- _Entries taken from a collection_
───

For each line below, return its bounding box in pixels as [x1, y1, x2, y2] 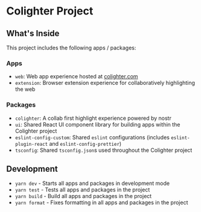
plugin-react [14, 141, 48, 147]
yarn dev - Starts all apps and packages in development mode [14, 179, 170, 187]
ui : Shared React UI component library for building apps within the [14, 120, 180, 128]
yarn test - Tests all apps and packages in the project [14, 186, 150, 193]
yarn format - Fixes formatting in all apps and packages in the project [14, 199, 188, 206]
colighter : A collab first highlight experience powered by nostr [14, 114, 172, 122]
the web [14, 86, 36, 93]
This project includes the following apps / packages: [6, 44, 136, 51]
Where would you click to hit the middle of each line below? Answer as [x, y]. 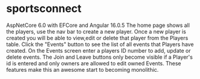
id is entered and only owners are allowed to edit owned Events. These [94, 63]
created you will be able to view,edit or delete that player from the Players [97, 38]
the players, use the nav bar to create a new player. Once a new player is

───

- _WHAT THE TASK REQUIRES_
Go through the entries above and report each line with the string "edit" in it.

- _SOLUTION BELOW_
id is entered and only owners are allowed to edit owned Events. These [94, 63]
created you will be able to view,edit or delete that player from the Players [97, 38]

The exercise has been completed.